Sie sah sich nach einer Waffe um und griff nach dem erstbesten Gegenstand, der ihr in die Hände kam, ohne recht zu wissen, was es überhaupt war. Beinahe entglitt er ihren feuchten Händen, doch sie umklammerte dieses Ding energisch. Weiß traten ihre Fingerknöchel hervor.
Jetzt war sie dafür gerüstet, sich umzudrehen. Doch als sie es tat, erkannte sie, dass ihr diese Waffe nichts nutzen würde.
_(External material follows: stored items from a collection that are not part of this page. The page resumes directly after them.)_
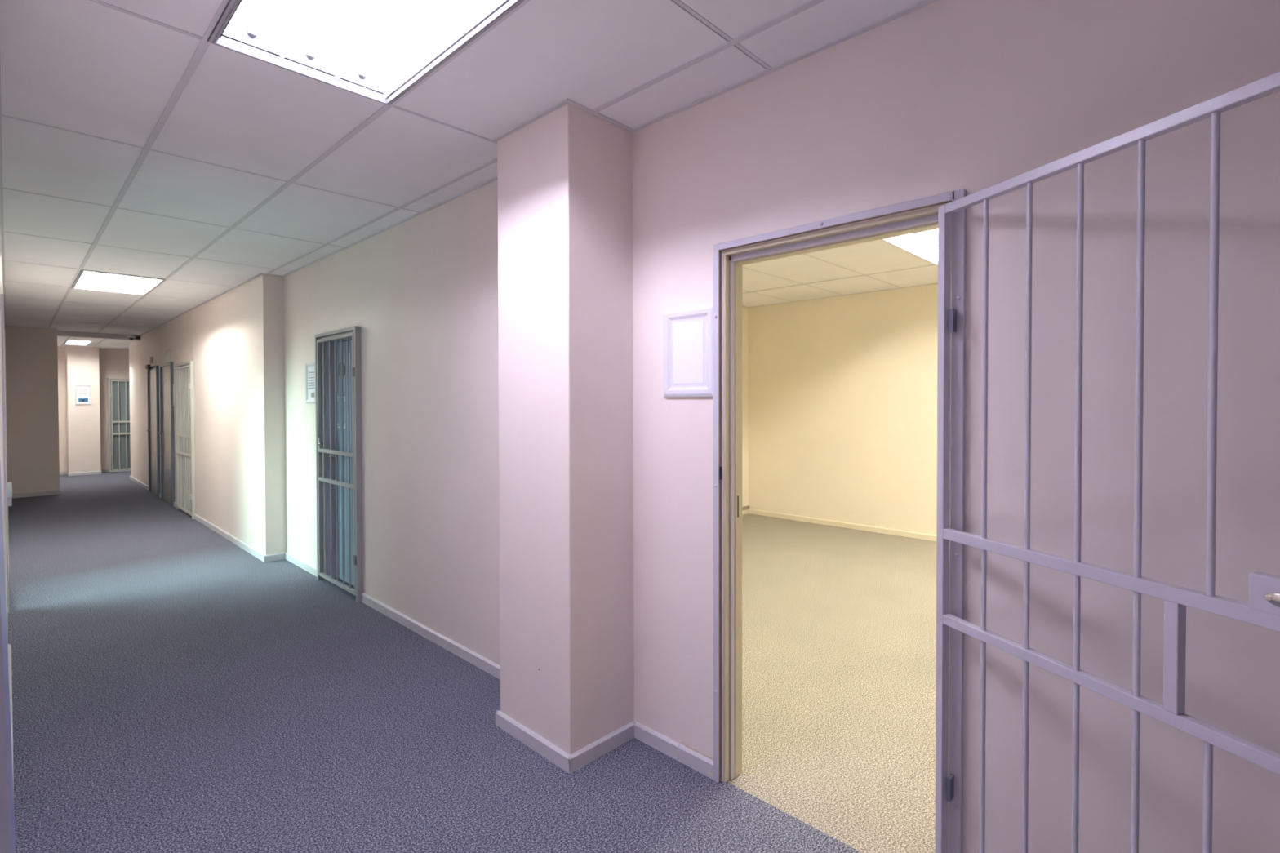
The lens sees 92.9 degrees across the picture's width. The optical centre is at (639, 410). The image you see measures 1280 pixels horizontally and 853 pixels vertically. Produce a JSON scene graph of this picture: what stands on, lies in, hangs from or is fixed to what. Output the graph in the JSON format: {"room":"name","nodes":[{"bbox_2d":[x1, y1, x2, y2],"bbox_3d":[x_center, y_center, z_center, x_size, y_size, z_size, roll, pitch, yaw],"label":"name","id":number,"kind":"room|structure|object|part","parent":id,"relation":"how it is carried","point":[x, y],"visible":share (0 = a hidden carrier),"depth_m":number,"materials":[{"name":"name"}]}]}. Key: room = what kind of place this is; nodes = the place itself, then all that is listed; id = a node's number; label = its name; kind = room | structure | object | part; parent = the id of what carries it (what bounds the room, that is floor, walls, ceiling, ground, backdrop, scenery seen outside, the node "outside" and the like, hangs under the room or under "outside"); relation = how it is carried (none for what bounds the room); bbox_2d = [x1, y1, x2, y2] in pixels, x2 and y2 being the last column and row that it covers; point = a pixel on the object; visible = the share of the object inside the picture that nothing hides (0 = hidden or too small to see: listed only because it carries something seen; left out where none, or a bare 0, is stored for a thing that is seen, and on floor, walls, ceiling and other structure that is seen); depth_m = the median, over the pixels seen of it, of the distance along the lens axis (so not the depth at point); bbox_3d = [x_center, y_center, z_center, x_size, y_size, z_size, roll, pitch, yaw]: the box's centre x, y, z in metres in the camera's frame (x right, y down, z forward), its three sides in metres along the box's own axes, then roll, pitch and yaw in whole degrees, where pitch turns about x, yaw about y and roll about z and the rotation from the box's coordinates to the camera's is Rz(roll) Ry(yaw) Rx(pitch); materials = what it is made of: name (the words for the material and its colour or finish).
{"room":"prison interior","nodes":[
{"label":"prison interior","id":0,"kind":"room"},
{"bbox_2d":[0,203,8,644],"bbox_3d":[-5.457,-0.038,5.145,20.200,2.950,0.120,1,1,44],"label":"wall","id":1,"kind":"structure","parent":0,"point":[4,519],"depth_m":2.61,"materials":[{"name":"paint"}]},
{"bbox_2d":[0,293,7,517],"bbox_3d":[-3.365,-0.023,3.138,1.100,1.030,0.128,1,1,44],"label":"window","id":2,"kind":"structure","parent":1,"relation":"in","point":[2,295],"depth_m":2.80,"materials":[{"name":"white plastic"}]},
{"bbox_2d":[4,328,8,613],"bbox_3d":[-4.950,0.393,4.668,1.100,2.100,0.126,1,1,44],"label":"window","id":3,"kind":"structure","parent":1,"relation":"in","point":[4,329],"depth_m":4.34,"materials":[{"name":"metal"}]},
{"bbox_2d":[0,464,16,852],"bbox_3d":[-0.365,0.372,0.278,0.095,2.250,0.155,1,1,44],"label":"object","id":4,"kind":"structure","parent":1,"relation":"in","point":[7,833],"depth_m":0.30,"materials":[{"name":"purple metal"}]},
{"bbox_2d":[6,481,12,506],"bbox_3d":[-3.659,0.480,3.450,0.550,0.085,0.138,1,1,44],"label":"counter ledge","id":5,"kind":"object","parent":1,"relation":"attached to","point":[9,486],"visible":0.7,"depth_m":3.32,"materials":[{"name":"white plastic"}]},
{"bbox_2d":[7,506,13,791],"bbox_3d":[-5.156,1.406,4.972,13.100,0.066,0.015,1,1,44],"label":"baseboard","id":6,"kind":"structure","parent":1,"relation":"attached to","point":[9,646],"depth_m":3.13,"materials":[{"name":"white wood"}]},
{"bbox_2d":[0,59,52,328],"bbox_3d":[-3.832,-1.248,4.057,16.270,0.008,0.593,1,1,44],"label":"trim","id":7,"kind":"structure","parent":1,"relation":"attached to","point":[1,140],"depth_m":3.63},
{"bbox_2d":[11,490,61,498],"bbox_3d":[-9.680,1.347,9.734,0.015,0.066,0.608,1,1,44],"label":"baseboard","id":8,"kind":"structure","parent":1,"relation":"attached to","point":[52,492],"depth_m":9.74,"materials":[{"name":"white wood"}]},
{"bbox_2d":[57,330,140,340],"bbox_3d":[-9.576,-1.411,10.310,0.120,0.335,1.815,1,1,44],"label":"trim","id":9,"kind":"structure","parent":1,"relation":"attached to","point":[60,333],"depth_m":10.44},
{"bbox_2d":[4,326,59,493],"bbox_3d":[-10.001,-0.095,9.812,0.580,2.950,0.878,1,1,44],"label":"wall","id":10,"kind":"structure","parent":0,"point":[31,354],"depth_m":9.71,"materials":[{"name":"paint"}]},
{"bbox_2d":[65,345,101,472],"bbox_3d":[-11.652,-0.134,12.733,0.450,2.950,0.490,1,1,44],"label":"wall pillar","id":11,"kind":"structure","parent":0,"point":[82,362],"depth_m":12.58,"materials":[{"name":"paint"}]},
{"bbox_2d":[75,384,91,404],"bbox_3d":[-11.491,-0.321,12.562,0.016,0.408,0.244,1,1,44],"label":"picture frame","id":12,"kind":"object","parent":11,"relation":"attached to","point":[82,392],"visible":1,"depth_m":12.56,"materials":[{"name":"white plastic"}]},
{"bbox_2d":[78,398,88,401],"bbox_3d":[-11.493,-0.210,12.563,0.001,0.083,0.148,1,1,44],"label":"print","id":13,"kind":"object","parent":12,"relation":"attached to","point":[79,399],"depth_m":12.56,"materials":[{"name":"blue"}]},
{"bbox_2d":[57,346,129,471],"bbox_3d":[-11.302,-0.145,13.507,0.180,2.950,4.600,1,1,44],"label":"wall","id":14,"kind":"structure","parent":0,"point":[113,363],"depth_m":13.10,"materials":[{"name":"paint"}]},
{"bbox_2d":[59,468,108,475],"bbox_3d":[-11.881,1.313,12.480,0.435,0.066,1.515,1,1,44],"label":"baseboard","id":15,"kind":"structure","parent":14,"relation":"attached to","point":[105,469],"depth_m":12.64,"materials":[{"name":"white wood"}]},
{"bbox_2d":[107,377,129,471],"bbox_3d":[-11.152,0.315,13.484,0.076,2.030,0.955,1,1,44],"label":"frame","id":16,"kind":"object","parent":14,"relation":"attached to","point":[109,394],"visible":0.54,"depth_m":13.13,"materials":[{"name":"metal"}]},
{"bbox_2d":[110,379,130,471],"bbox_3d":[-11.153,0.335,13.482,0.081,1.990,0.920,1,1,44],"label":"door","id":17,"kind":"structure","parent":14,"relation":"in","point":[115,384],"depth_m":13.31,"materials":[{"name":"grey paint"}]},
{"bbox_2d":[111,380,130,470],"bbox_3d":[-11.140,0.323,13.480,0.040,1.955,0.866,1,1,44],"label":"security gate","id":18,"kind":"object","parent":14,"relation":"attached to","point":[126,421],"visible":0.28,"depth_m":13.25,"materials":[{"name":"metal"}]},
{"bbox_3d":[-11.141,0.510,13.481,0.025,0.040,0.810,1,1,44],"label":"cross rail","id":19,"kind":"part","parent":18,"relation":"part of","materials":[{"name":"metal"}]},
{"bbox_3d":[-11.142,0.250,13.477,0.025,0.040,0.810,1,1,44],"label":"cross rail","id":20,"kind":"part","parent":18,"relation":"part of","materials":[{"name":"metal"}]},
{"bbox_3d":[-11.140,1.287,13.492,0.025,0.026,0.810,1,1,44],"label":"rail","id":21,"kind":"part","parent":18,"relation":"part of","materials":[{"name":"metal"}]},
{"bbox_2d":[57,336,133,350],"bbox_3d":[-9.969,-1.325,12.369,3.300,0.024,4.065,1,1,44],"label":"ceiling","id":22,"kind":"structure","parent":0,"point":[111,344],"depth_m":11.88,"materials":[{"name":"tile"}]},
{"bbox_2d":[62,339,100,345],"bbox_3d":[-10.779,-1.345,11.751,1.242,0.099,0.464,1,1,44],"label":"ceiling light","id":23,"kind":"object","parent":22,"relation":"attached to","point":[75,342],"visible":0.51,"depth_m":11.88,"materials":[{"name":"white plastic"}]},
{"bbox_3d":[-10.662,-1.309,11.872,1.226,0.006,0.128,1,1,44],"label":"panel","id":24,"kind":"part","parent":23,"relation":"part of","materials":[{"name":"white plastic"}]},
{"bbox_2d":[128,280,253,547],"bbox_3d":[-6.780,-0.091,9.110,8.595,2.950,0.398,1,1,44],"label":"wall","id":25,"kind":"structure","parent":0,"point":[215,335],"depth_m":7.06,"materials":[{"name":"paint"}]},
{"bbox_2d":[149,356,153,364],"bbox_3d":[-8.048,-0.822,10.027,0.195,0.110,0.025,1,1,44],"label":"cluster","id":26,"kind":"object","parent":25,"relation":"attached to","point":[151,359],"visible":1,"depth_m":9.96,"materials":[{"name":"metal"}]},
{"bbox_2d":[146,365,160,497],"bbox_3d":[-7.950,0.332,9.916,0.900,2.085,0.073,1,1,44],"label":"door","id":27,"kind":"structure","parent":25,"relation":"in","point":[153,374],"depth_m":9.93,"materials":[{"name":"grey paint"}]},
{"bbox_2d":[145,364,154,368],"bbox_3d":[-7.951,-0.710,9.872,0.561,0.070,0.041,1,1,44],"label":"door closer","id":28,"kind":"structure","parent":27,"relation":"attached to","point":[147,366],"depth_m":9.93,"materials":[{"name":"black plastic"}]},
{"bbox_2d":[158,361,174,506],"bbox_3d":[-7.081,0.342,9.080,0.910,2.085,0.073,1,1,44],"label":"door","id":29,"kind":"structure","parent":25,"relation":"in","point":[166,370],"depth_m":9.10,"materials":[{"name":"grey paint"}]},
{"bbox_2d":[164,350,172,363],"bbox_3d":[-6.956,-0.794,8.976,0.385,0.180,0.025,1,1,44],"label":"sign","id":30,"kind":"object","parent":25,"relation":"attached to","point":[167,353],"visible":0.84,"depth_m":8.91,"materials":[{"name":"metal"}]},
{"bbox_2d":[173,383,174,405],"bbox_3d":[-6.614,-0.220,8.658,0.220,0.320,0.016,1,1,44],"label":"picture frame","id":31,"kind":"object","parent":25,"relation":"attached to","point":[173,384],"visible":0.4,"depth_m":8.71,"materials":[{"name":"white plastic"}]},
{"bbox_2d":[175,364,191,515],"bbox_3d":[-6.112,0.386,8.162,0.988,1.950,0.040,1,1,44],"label":"security gate","id":32,"kind":"object","parent":25,"relation":"attached to","point":[178,370],"visible":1,"depth_m":8.21,"materials":[{"name":"metal"}]},
{"bbox_3d":[-6.116,-0.576,8.150,0.925,0.026,0.025,1,1,44],"label":"rail","id":33,"kind":"part","parent":32,"relation":"part of","materials":[{"name":"metal"}]},
{"bbox_3d":[-6.114,0.591,8.167,0.925,0.030,0.025,1,1,44],"label":"cross rail","id":34,"kind":"part","parent":32,"relation":"part of","materials":[{"name":"metal"}]},
{"bbox_3d":[-6.114,0.346,8.163,0.925,0.030,0.025,1,1,44],"label":"cross rail","id":35,"kind":"part","parent":32,"relation":"part of","materials":[{"name":"metal"}]},
{"bbox_3d":[-6.113,1.348,8.178,0.925,0.026,0.025,1,1,44],"label":"rail","id":36,"kind":"part","parent":32,"relation":"part of","materials":[{"name":"metal"}]},
{"bbox_2d":[174,360,195,519],"bbox_3d":[-6.114,0.381,8.167,1.070,2.030,0.045,1,1,44],"label":"frame","id":37,"kind":"object","parent":25,"relation":"attached to","point":[191,385],"visible":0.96,"depth_m":7.80,"materials":[{"name":"metal"}]},
{"bbox_2d":[181,367,191,509],"bbox_3d":[-6.028,0.395,8.251,0.880,2.000,0.155,1,1,44],"label":"door","id":38,"kind":"structure","parent":25,"relation":"in","point":[187,367],"depth_m":8.50,"materials":[{"name":"white paint"}]},
{"bbox_2d":[139,0,938,335],"bbox_3d":[-2.920,-1.266,5.207,16.550,0.008,0.390,1,1,44],"label":"trim","id":39,"kind":"structure","parent":25,"relation":"attached to","point":[925,2],"depth_m":2.49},
{"bbox_2d":[249,274,286,555],"bbox_3d":[-3.532,-0.053,5.985,0.431,2.950,0.400,1,1,44],"label":"wall pillar","id":40,"kind":"structure","parent":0,"point":[267,291],"depth_m":5.77,"materials":[{"name":"paint"}]},
{"bbox_2d":[284,180,499,665],"bbox_3d":[-1.846,-0.035,4.509,4.085,2.950,0.260,1,1,44],"label":"wall","id":41,"kind":"structure","parent":0,"point":[421,291],"depth_m":3.92,"materials":[{"name":"paint"}]},
{"bbox_2d":[305,361,315,403],"bbox_3d":[-2.858,-0.238,5.288,0.255,0.357,0.016,1,1,44],"label":"picture frame","id":42,"kind":"object","parent":41,"relation":"attached to","point":[309,366],"visible":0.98,"depth_m":5.30,"materials":[{"name":"white plastic"}]},
{"bbox_2d":[129,475,500,679],"bbox_3d":[-5.243,1.371,7.487,13.086,0.066,0.190,1,1,44],"label":"baseboard","id":43,"kind":"structure","parent":41,"relation":"attached to","point":[470,656],"depth_m":4.19,"materials":[{"name":"white wood"}]},
{"bbox_2d":[316,332,355,595],"bbox_3d":[-2.409,0.403,4.833,0.797,1.977,0.040,1,1,44],"label":"security gate","id":44,"kind":"object","parent":41,"relation":"attached to","point":[319,443],"visible":0.95,"depth_m":4.88,"materials":[{"name":"grey metal"}]},
{"bbox_3d":[-2.672,0.277,5.084,0.044,0.087,0.027,1,1,44],"label":"lock plate","id":45,"kind":"part","parent":44,"relation":"part of","materials":[{"name":"grey metal"}]},
{"bbox_3d":[-2.412,-0.573,4.821,0.732,0.026,0.025,1,1,44],"label":"rail","id":46,"kind":"part","parent":44,"relation":"part of","materials":[{"name":"grey metal"}]},
{"bbox_3d":[-2.411,0.336,4.833,0.732,0.030,0.025,1,1,44],"label":"cross rail","id":47,"kind":"part","parent":44,"relation":"part of","materials":[{"name":"grey metal"}]},
{"bbox_3d":[-2.410,0.576,4.837,0.732,0.030,0.025,1,1,44],"label":"cross rail","id":48,"kind":"part","parent":44,"relation":"part of","materials":[{"name":"grey metal"}]},
{"bbox_3d":[-2.409,1.378,4.848,0.732,0.026,0.025,1,1,44],"label":"rail","id":49,"kind":"part","parent":44,"relation":"part of","materials":[{"name":"grey metal"}]},
{"bbox_2d":[315,325,363,602],"bbox_3d":[-2.409,0.403,4.841,0.852,2.066,0.052,1,1,44],"label":"frame","id":50,"kind":"object","parent":41,"relation":"attached to","point":[357,370],"visible":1,"depth_m":4.55,"materials":[{"name":"grey metal"}]},
{"bbox_2d":[324,337,354,586],"bbox_3d":[-2.333,0.420,4.929,0.790,2.030,0.140,1,1,44],"label":"door","id":51,"kind":"structure","parent":41,"relation":"in","point":[344,340],"depth_m":5.10,"materials":[{"name":"blue paint"}]},
{"bbox_3d":[-2.602,0.387,5.136,0.075,0.150,0.065,1,1,44],"label":"handle","id":52,"kind":"part","parent":51,"relation":"part of","materials":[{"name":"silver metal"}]},
{"bbox_2d":[0,0,924,335],"bbox_3d":[-3.461,-1.267,4.644,16.552,0.024,1.953,1,1,44],"label":"ceiling","id":53,"kind":"structure","parent":0,"point":[135,142],"depth_m":2.57,"materials":[{"name":"tile"}]},
{"bbox_2d":[71,269,164,295],"bbox_3d":[-5.263,-1.315,6.120,1.238,0.099,0.603,1,1,44],"label":"ceiling light","id":54,"kind":"object","parent":53,"relation":"attached to","point":[91,280],"visible":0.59,"depth_m":6.32,"materials":[{"name":"grey plastic"}]},
{"bbox_2d":[126,334,140,339],"bbox_3d":[-8.962,-1.286,10.768,0.132,0.091,0.187,1,1,44],"label":"dome camera","id":55,"kind":"object","parent":53,"relation":"attached to","point":[130,336],"visible":1,"depth_m":10.72,"materials":[{"name":"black plastic"}]},
{"bbox_2d":[208,0,523,105],"bbox_3d":[-0.773,-1.263,1.802,1.238,0.099,0.603,1,1,44],"label":"ceiling light","id":56,"kind":"object","parent":53,"relation":"attached to","point":[375,50],"visible":0.98,"depth_m":2.05,"materials":[{"name":"grey plastic"}]},
{"bbox_2d":[7,471,936,852],"bbox_3d":[-4.023,1.448,7.015,20.900,0.080,9.700,1,1,44],"label":"floor","id":57,"kind":"structure","parent":0,"point":[176,688],"depth_m":2.90,"materials":[{"name":"carpet"}]},
{"bbox_2d":[497,102,634,755],"bbox_3d":[-0.285,-0.014,2.819,0.509,2.950,0.532,1,1,44],"label":"wall pillar","id":58,"kind":"structure","parent":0,"point":[565,177],"depth_m":2.59,"materials":[{"name":"paint"}]},
{"bbox_2d":[495,710,634,773],"bbox_3d":[-0.344,1.429,2.775,0.539,0.066,0.385,1,1,44],"label":"baseboard","id":59,"kind":"structure","parent":58,"relation":"attached to","point":[569,763],"depth_m":2.60,"materials":[{"name":"wood"}]},
{"bbox_2d":[742,306,748,510],"bbox_3d":[-0.228,-0.066,6.485,0.120,2.950,4.957,1,1,44],"label":"wall","id":60,"kind":"structure","parent":0,"point":[745,310],"depth_m":8.09,"materials":[{"name":"paint"}]},
{"bbox_2d":[742,506,749,509],"bbox_3d":[-0.056,1.318,6.565,0.040,0.029,4.355,1,1,44],"label":"cable trunking","id":61,"kind":"object","parent":60,"relation":"attached to","point":[744,507],"visible":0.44,"depth_m":8.06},
{"bbox_2d":[742,239,937,306],"bbox_3d":[2.111,-1.325,4.141,6.480,0.024,4.825,1,1,44],"label":"ceiling","id":62,"kind":"structure","parent":0,"point":[877,264],"depth_m":6.00,"materials":[{"name":"tile"}]},
{"bbox_2d":[881,228,937,265],"bbox_3d":[2.512,-1.367,4.899,0.657,0.099,1.267,1,1,44],"label":"ceiling light","id":63,"kind":"object","parent":62,"relation":"attached to","point":[924,245],"visible":0.12,"depth_m":4.93,"materials":[{"name":"white plastic"}]},
{"bbox_2d":[748,283,937,535],"bbox_3d":[3.828,-0.066,5.941,6.720,2.950,0.120,1,1,44],"label":"wall","id":64,"kind":"structure","parent":0,"point":[842,390],"depth_m":7.18,"materials":[{"name":"paint"}]},
{"bbox_2d":[742,508,936,541],"bbox_3d":[2.140,1.405,4.204,6.480,0.064,4.755,1,1,44],"label":"baseboard","id":65,"kind":"structure","parent":64,"relation":"attached to","point":[812,520],"depth_m":7.21,"materials":[{"name":"white wood"}]},
{"bbox_2d":[742,282,937,307],"bbox_3d":[2.135,-1.315,4.166,6.480,0.008,4.755,1,1,44],"label":"trim","id":66,"kind":"structure","parent":64,"relation":"attached to","point":[937,282],"depth_m":7.16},
{"bbox_2d":[632,0,1279,852],"bbox_3d":[1.628,0.005,1.192,4.506,2.950,0.100,1,1,44],"label":"wall","id":67,"kind":"structure","parent":0,"point":[940,96],"depth_m":1.61,"materials":[{"name":"paint"}]},
{"bbox_2d":[634,720,713,779],"bbox_3d":[1.555,1.447,1.205,4.405,0.066,0.015,1,1,44],"label":"baseboard","id":68,"kind":"structure","parent":67,"relation":"attached to","point":[694,760],"depth_m":2.55,"materials":[{"name":"wood"}]},
{"bbox_2d":[662,305,713,396],"bbox_3d":[0.197,-0.234,2.485,0.267,0.358,0.016,1,1,44],"label":"picture frame","id":69,"kind":"object","parent":67,"relation":"attached to","point":[688,333],"visible":1,"depth_m":2.48,"materials":[{"name":"white plastic"}]},
{"bbox_2d":[723,205,951,852],"bbox_3d":[0.661,0.424,2.133,0.835,2.090,0.103,1,1,44],"label":"door frame","id":70,"kind":"structure","parent":67,"relation":"in","point":[925,220],"depth_m":2.39,"materials":[{"name":"beige paint"}]},
{"bbox_2d":[713,188,966,852],"bbox_3d":[0.608,0.414,2.076,0.900,2.112,0.056,1,1,44],"label":"frame","id":71,"kind":"object","parent":67,"relation":"attached to","point":[957,310],"visible":1,"depth_m":1.79,"materials":[{"name":"purple metal"}]},
{"bbox_2d":[934,71,1279,852],"bbox_3d":[1.010,0.428,1.385,0.040,2.031,0.875,0,1,-17],"label":"security gate","id":72,"kind":"object","parent":67,"relation":"attached to","point":[1263,609],"visible":1,"depth_m":1.38,"materials":[{"name":"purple metal"}]},
{"bbox_3d":[1.012,0.612,1.383,0.025,0.027,0.815,0,1,-17],"label":"cross rail","id":73,"kind":"part","parent":72,"relation":"part of","materials":[{"name":"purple metal"}]},
{"bbox_3d":[1.012,0.363,1.379,0.025,0.029,0.815,0,1,-17],"label":"cross rail","id":74,"kind":"part","parent":72,"relation":"part of","materials":[{"name":"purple metal"}]},
{"bbox_3d":[1.010,-0.574,1.366,0.025,0.026,0.815,0,1,-17],"label":"rail","id":75,"kind":"part","parent":72,"relation":"part of","materials":[{"name":"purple metal"}]},
{"bbox_3d":[1.121,0.324,1.029,0.027,0.064,0.133,0,1,-17],"label":"lock plate","id":76,"kind":"part","parent":72,"relation":"part of","materials":[{"name":"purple metal"}]}
]}
Sie blickte ihrem Mörder direkt ins Gesicht.
1
Als sie in die kleine Straße Richtung Cottage abbog, bereute Marie zum ersten Mal, dass sie so überstürzt nach Guernsey aufgebrochen war. Die Straße war schmal und wurde an beiden Seiten von riesigen Hecken begrenzt, die sämtliches Licht verschluckten. Was sollte sie nur tun, wenn ihr ein Fahrzeug entgegenkam? Zurückfahren war unmöglich: Die Straße, die hinter ihr lag, war ebenso steil wie kurvig.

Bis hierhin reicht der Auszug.